Ultimately, the film’s saving grace, the glue holding it all in place, is Stanwyck, who over a long career tackled so many different roles excellently and effortlessly. Even here, with Capra’s shmaltz machine dialed all the way up to 11, she somehow manages to sell the director’s agenda without ever damaging her own credibility.

I wish I could say Cooper was a match his leading lady, but there are straight men and there are stiff men, and here, as in Howard Hawks’ Ball of Fire, the trouble with Cooper’s being the strong silent type is that he lacks the necessary charisma not only to make a strong impression alongside Stanwyck but even to stand out among a much more colorful supporting cast. We don’t wonder why Ann loves John Doe, and we root for him because he’s Gary Cooper, but a part of us still wishes he were James Stewart, who would at least wring some emotion out of us in exchange for the price of admission.
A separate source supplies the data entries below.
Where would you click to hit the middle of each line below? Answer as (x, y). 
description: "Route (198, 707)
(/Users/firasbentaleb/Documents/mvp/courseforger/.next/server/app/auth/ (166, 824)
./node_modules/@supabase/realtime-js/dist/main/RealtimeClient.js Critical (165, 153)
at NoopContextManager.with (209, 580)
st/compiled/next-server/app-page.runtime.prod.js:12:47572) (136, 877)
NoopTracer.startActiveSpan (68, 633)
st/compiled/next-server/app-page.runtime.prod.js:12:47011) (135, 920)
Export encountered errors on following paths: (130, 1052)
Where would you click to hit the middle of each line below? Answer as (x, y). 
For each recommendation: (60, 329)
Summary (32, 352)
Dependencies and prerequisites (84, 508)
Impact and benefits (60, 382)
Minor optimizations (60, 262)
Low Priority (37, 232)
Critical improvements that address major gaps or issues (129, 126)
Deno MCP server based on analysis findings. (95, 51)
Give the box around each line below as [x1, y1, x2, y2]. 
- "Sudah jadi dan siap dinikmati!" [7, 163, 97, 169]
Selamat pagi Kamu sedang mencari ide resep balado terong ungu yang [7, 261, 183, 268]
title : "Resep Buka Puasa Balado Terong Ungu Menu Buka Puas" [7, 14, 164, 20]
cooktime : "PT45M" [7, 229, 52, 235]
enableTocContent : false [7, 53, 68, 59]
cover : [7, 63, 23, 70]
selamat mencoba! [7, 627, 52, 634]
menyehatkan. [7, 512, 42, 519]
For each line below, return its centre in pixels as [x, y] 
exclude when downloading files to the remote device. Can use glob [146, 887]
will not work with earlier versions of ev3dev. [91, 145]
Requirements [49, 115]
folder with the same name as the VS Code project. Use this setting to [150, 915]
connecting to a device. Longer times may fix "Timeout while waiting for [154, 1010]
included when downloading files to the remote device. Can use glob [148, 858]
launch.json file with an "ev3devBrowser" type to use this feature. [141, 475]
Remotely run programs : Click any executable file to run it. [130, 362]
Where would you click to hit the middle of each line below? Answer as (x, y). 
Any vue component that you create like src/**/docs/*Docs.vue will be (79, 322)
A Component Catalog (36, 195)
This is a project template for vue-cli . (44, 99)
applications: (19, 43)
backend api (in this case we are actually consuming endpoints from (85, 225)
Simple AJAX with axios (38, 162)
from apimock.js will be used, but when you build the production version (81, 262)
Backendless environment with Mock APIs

You’d think Capra of all people would wish for that, too.





1 Among Capra’s more popular titles, the exception is 1934’s It Happened One Night, as intelligent, polished and watertight a romantic comedy as has ever been committed to film.

2 Never mind that there’s a whole other film to be made here about the horrendous breach of journalistic ethics Ann — and, subsequently, her bosses — commits by inventing a story out of thin air. (Ask Jayson Blair and Stephen Glass how well that worked out for them.) The picture glosses over such legalities as it steamrolls toward its overarching theme, effectively dismissing the audience’s suspension of disbelief as a foregone conclusion.

3 I don’t believe I’m spoiling anything here.

4 We chose it strictly on the basis of Adriane’s having liked Barbara Stanwyck in the previous night’s entertainment, Preston Sturges’ The Lady Eve. (To wit: What’s not to like about Barbara Stanwyck?)